▶ Exercise requirements
Your reply should reproduce each line below exactly and carry none of the pictures.

Dataset records:
↓

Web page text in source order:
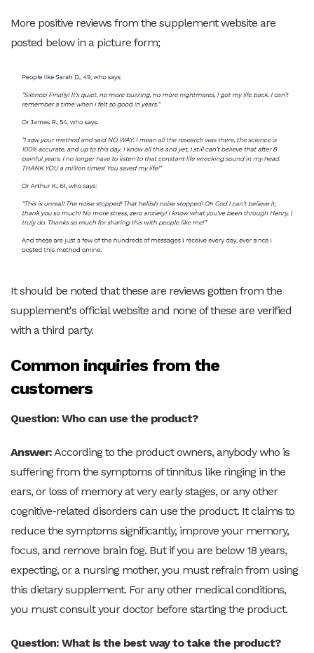
More positive reviews from the supplement website are
posted below in a picture form;
It should be noted that these are reviews gotten from the
supplement's official website and none of these are verified
with a third party.
Common inquiries from the
customers
Question: Who can use the product?
Answer:According to the product owners, anybody who is
suffering from the symptoms of tinnitus like ringing in the
ears, or loss of memory at very early stages, or any other
cognitive-related disorders can use the product. It claims to
reduce the symptoms significantly, improve your memory,
focus, and remove brain fog. But if you are below 18 years,
expecting, or a nursing mother, you must refrain from using
this dietary supplement. For any other medical conditions,
you must consult your doctor before starting the product.
Question: What is the best way to take the product?
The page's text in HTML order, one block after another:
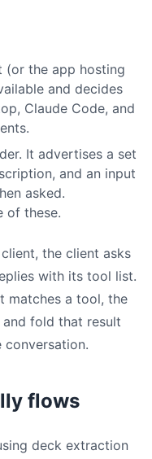
the app hosting
and decides
Claude Code, and
It advertises a set
and an input
asked.
of these.
the client asks
with its tool list.
matches a tool, the
fold that result
flows
deck extraction
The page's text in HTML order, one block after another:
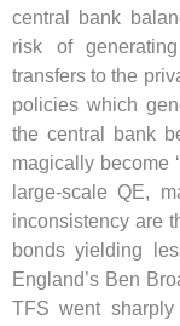
central bank
risk of
transfers to the
policies which
the central bank
magically become
large-scale QE,
inconsistency are
bonds yielding
England’s Ben
TFS went
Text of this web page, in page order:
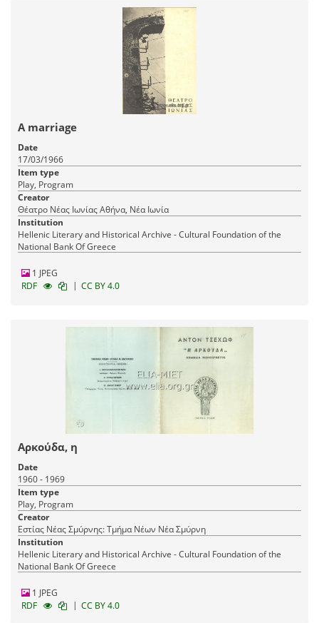
A marriage
Date
17/03/1966
Item type
Play, Program
Creator
Θέατρο Νέας Ιωνίας Αθήνα, Νέα Ιωνία
Institution
Hellenic Literary and Historical Archive - Cultural Foundation of the
National Bank Of Greece
1 JPEG
RDF
| CC BY 4.0
Αρκούδα, η
Date
1960 - 1969
Item type
Play, Program
Creator
Εστίας Νέας Σμύρνης: Τμήμα Νέων Νέα Σμύρνη
Institution
Hellenic Literary and Historical Archive - Cultural Foundation of the
National Bank Of Greece
1 JPEG
RDF
| CC BY 4.0
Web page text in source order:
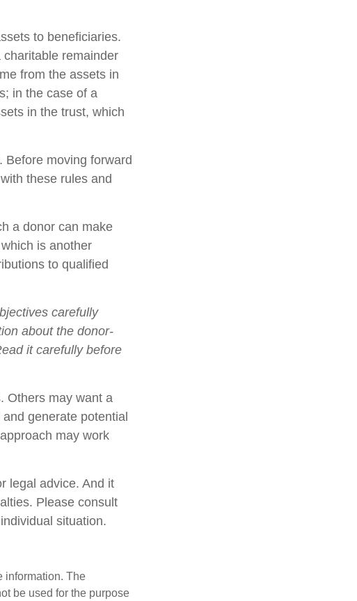
to beneficiaries.
remainder
from the assets in
in the case of a
in the trust, which
Before moving forward
these rules and
a donor can make
is another
to qualified
carefully
about the donor-
it carefully before
Others may want a
generate potential
may work
legal advice. And it
Please consult
situation.
information. The
be used for the purpose
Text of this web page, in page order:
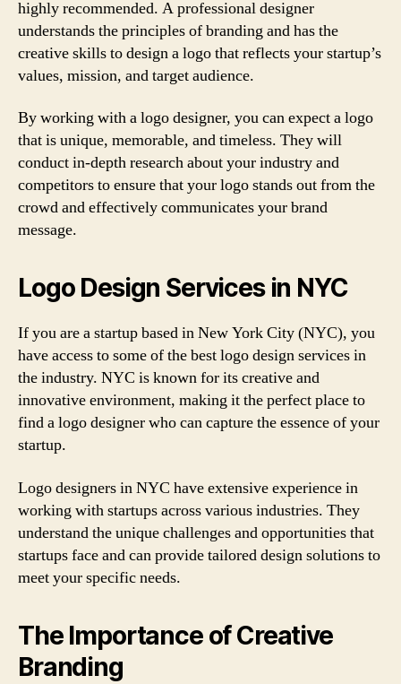
highly recommended. A professional designer
understands the principles of branding and has the
creative skills to design a logo that reflects your startup’s
values, mission, and target audience.
By working with a logo designer, you can expect a logo
that is unique, memorable, and timeless. They will
conduct in-depth research about your industry and
competitors to ensure that your logo stands out from the
crowd and effectively communicates your brand
message.
Logo Design Services in NYC
If you are a startup based in New York City (NYC), you
have access to some of the best logo design services in
the industry. NYC is known for its creative and
innovative environment, making it the perfect place to
find a logo designer who can capture the essence of your
startup.
Logo designers in NYC have extensive experience in
working with startups across various industries. They
understand the unique challenges and opportunities that
startups face and can provide tailored design solutions to
meet your specific needs.
The Importance of Creative
Branding
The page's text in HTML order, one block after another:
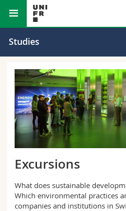
University
Campus
Research
University
Continuing education
Faculties
Theology
Law
Management, Economics
Education
You are
Prospective students
Students
Researchers
Ressources
Directory
Libraries
Interfacultary
Studies
Excursions
What does sustainable
Which environmental practices
companies and institutions in

↑

▶ Response to this task
Web page text in source order:
More positive reviews from the supplement website are
posted below in a picture form;
It should be noted that these are reviews gotten from the
supplement's official website and none of these are verified
with a third party.
Common inquiries from the
customers
Question: Who can use the product?
Answer:According to the product owners, anybody who is
suffering from the symptoms of tinnitus like ringing in the
ears, or loss of memory at very early stages, or any other
cognitive-related disorders can use the product. It claims to
reduce the symptoms significantly, improve your memory,
focus, and remove brain fog. But if you are below 18 years,
expecting, or a nursing mother, you must refrain from using
this dietary supplement. For any other medical conditions,
you must consult your doctor before starting the product.
Question: What is the best way to take the product?
The page's text in HTML order, one block after another:
the app hosting
and decides
Claude Code, and
It advertises a set
and an input
asked.
of these.
the client asks
with its tool list.
matches a tool, the
fold that result
flows
deck extraction
The page's text in HTML order, one block after another:
central bank
risk of
transfers to the
policies which
the central bank
magically become
large-scale QE,
inconsistency are
bonds yielding
England’s Ben
TFS went
Text of this web page, in page order:
A marriage
Date
17/03/1966
Item type
Play, Program
Creator
Θέατρο Νέας Ιωνίας Αθήνα, Νέα Ιωνία
Institution
Hellenic Literary and Historical Archive - Cultural Foundation of the
National Bank Of Greece
1 JPEG
RDF
| CC BY 4.0
Αρκούδα, η
Date
1960 - 1969
Item type
Play, Program
Creator
Εστίας Νέας Σμύρνης: Τμήμα Νέων Νέα Σμύρνη
Institution
Hellenic Literary and Historical Archive - Cultural Foundation of the
National Bank Of Greece
1 JPEG
RDF
| CC BY 4.0
Web page text in source order:
to beneficiaries.
remainder
from the assets in
in the case of a
in the trust, which
Before moving forward
these rules and
a donor can make
is another
to qualified
carefully
about the donor-
it carefully before
Others may want a
generate potential
may work
legal advice. And it
Please consult
situation.
information. The
be used for the purpose
Text of this web page, in page order:
highly recommended. A professional designer
understands the principles of branding and has the
creative skills to design a logo that reflects your startup’s
values, mission, and target audience.
By working with a logo designer, you can expect a logo
that is unique, memorable, and timeless. They will
conduct in-depth research about your industry and
competitors to ensure that your logo stands out from the
crowd and effectively communicates your brand
message.
Logo Design Services in NYC
If you are a startup based in New York City (NYC), you
have access to some of the best logo design services in
the industry. NYC is known for its creative and
innovative environment, making it the perfect place to
find a logo designer who can capture the essence of your
startup.
Logo designers in NYC have extensive experience in
working with startups across various industries. They
understand the unique challenges and opportunities that
startups face and can provide tailored design solutions to
meet your specific needs.
The Importance of Creative
Branding
The page's text in HTML order, one block after another:
University
Campus
Research
University
Continuing education
Faculties
Theology
Law
Management, Economics
Education
You are
Prospective students
Students
Researchers
Ressources
Directory
Libraries
Interfacultary
Studies
Excursions
What does sustainable
Which environmental practices
companies and institutions in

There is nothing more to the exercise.